Reserved matters, fiduciary duties, and related-party transactions
Reserved matters in the Shareholders Agreement bind the directors nominated by each shareholder bloc, but Philippine law also imposes fiduciary duties directly on directors that supersede shareholder direction. Sections 30-34 of the Revised Corporation Code (RA 11232) impose duties of loyalty, care, and confidentiality; Section 33 prohibits self-dealing without disclosure and approval; Section 34 prohibits seizing corporate opportunities. SEC Memorandum Circular 10-2019 imposes additional procedural requirements for related-party transactions including independent committee review for material RPTs. The Shareholders Agreement may channel director nominations through specific blocs but cannot override the directors' duty to act in the best interests of the corporation as a whole. Filipino directors who blindly follow shareholder instructions in violation of fiduciary duty face personal liability under Section 30 RA 11232 and possible derivative suits by minority shareholders under SEC Memorandum Circular 6-2019. Reserved matter provisions therefore typically focus on shareholder-level approvals (special meetings, resolutions) rather than director instructions.

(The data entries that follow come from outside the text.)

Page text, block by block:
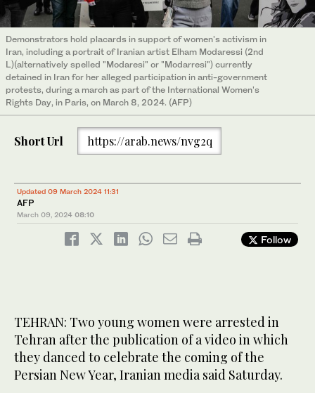
Demonstrators hold placards in support of women's activism in
Iran, including a portrait of Iranian artist Elham Modaressi (2nd
L)(alternatively spelled "Modaresi" or "Modarresi") currently
detained in Iran for her alleged participation in anti-government
protests, during a march as part of the International Women's
Rights Day, in Paris, on March 8, 2024. (AFP)
Short Url https://arab.news/nvg2q
Updated 09 March 2024 11:31
AFP
March 09, 2024 08:10
Follow
TEHRAN: Two young women were arrested in
Tehran after the publication of a video in which
they danced to celebrate the coming of the
Persian New Year, Iranian media said Saturday.
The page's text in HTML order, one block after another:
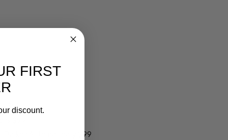
$99
Darken Automatically $99
FIRST
discount.
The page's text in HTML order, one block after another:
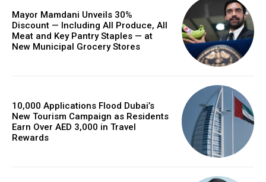
Mayor Mamdani Unveils 30%
Discount — Including All Produce, All
Meat and Key Pantry Staples — at
New Municipal Grocery Stores
10,000 Applications Flood Dubai’s
New Tourism Campaign as Residents
Earn Over AED 3,000 in Travel
Rewards
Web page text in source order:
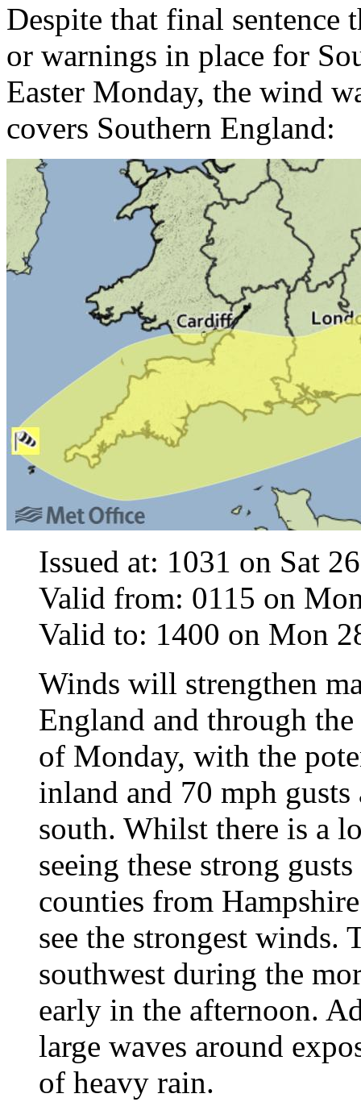
Despite that final sentence
or warnings in place for
Easter Monday, the wind
covers Southern England:
Issued at: 1031 on Sat
Valid from: 0115 on
Valid to: 1400 on Mon
Winds will strengthen
England and through
of Monday, with the
inland and 70 mph gusts
south. Whilst there is a
seeing these strong
counties from
see the strongest winds.
southwest during the
early in the afternoon.
large waves around
of heavy rain.

Dispute resolution: SEC, RTC, and PDRCi arbitration
Philippine corporate disputes have multiple potential venues. The Securities and Exchange Commission has primary jurisdiction over registration, beneficial ownership, and disclosure matters under SEC Memorandum Circulars 15-2019 and 17-2019. The Regional Trial Court has jurisdiction over intra-corporate controversies under the Securities Regulation Code (RA 8799) Section 5.2 — including disputes over election or qualification of directors, derivative suits, oppression or fraud claims, and transfer restrictions. Special Commercial Courts within the RTC handle these matters under A.M. No. 03-03-03-SC and A.M. No. 01-2-04-SC. As a faster, more confidential alternative, the Shareholders Agreement may include an arbitration clause under the Alternative Dispute Resolution Act 2004 (RA 9285) referring disputes to the Philippine Dispute Resolution Center, Inc. (PDRCi) in Makati. The Supreme Court of the Philippines in Korea Technologies Co., Ltd. v. Lerma (G.R. No. 143581) confirmed the strong public policy favoring arbitration. Provisional injunctive relief — for example to suspend a contested share transfer pending the award — remains available from the RTC under Section 28 of RA 9285 in support of arbitration, and is critical in shareholder disputes where time is often of the essence in the Philippines.